It makes sense, then, that for her sixth collection—launched last week with a lookbook starring Dijon and a motley crew of New York night owls—Dijon looked to the restless creative spirit of Keith Haring. She collaborated with the late artist’s estate to feature an array of his drawings inspired by club culture across jumpsuits, denim jackets, and ponchos. “Keith would fly back every Sunday from wherever he was in the world to go to Paradise Garage [the famous SoHo all-night discotheque]. It was like church for him, and it was like that for a lot of people in New York City,” says Dijon. “Nightclubs were places for people to meet, make, create, participate—the four principles of my life,” Dijon continues. “And so, this work was really a celebration of work that Keith isn’t so known for.” Among the works recreated are flyers for Junior Vasquez’s pre-Sound Factory residency at Club Bassline, an invite to Larry Levan’s birthday party at Paradise Garage, and an advert for Grace Jones’s short-lived restaurant in SoHo, La Vie en Rose. “The foundation didn’t even have that one, I actually snatched it from one of my magazines,” Dijon adds, laughing. 

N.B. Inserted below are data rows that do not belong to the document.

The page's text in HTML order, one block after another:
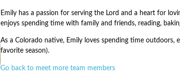
Emily has a passion for serving the Lord and a heart for
enjoys spending time with family and friends, reading,
As a Colorado native, Emily loves spending time outdoors,
favorite season).
Go back to meet more team members

A further collaboration came by way of the official archive of the late artist and Salvador Dalí protégé Steven Arnold, with Dijon producing a series of exuberant prints based on his illustrations. Elsewhere, Frankie Goes to Hollywood-inspired slogan tees and bags—“show me love,” reads one, after the Robin S. club classic—update the tropes of ’80s downtown dressing for the increasingly democratic fashion landscape of today. “One of the things that I love about that moment is that the art world was so elitist, but Keith was all about what was happening on the street—he truly believed that art was for everyone,” adds Dijon. “Let’s be really honest, the world doesn’t need more clothes, so when I started this I had to really think about what it is I wanted to say on a social level. I hope that people bring these items of joy into their lives and they live in them and they celebrate in them, they dance in them, they have sex in them—all of these things that are so important for creativity.”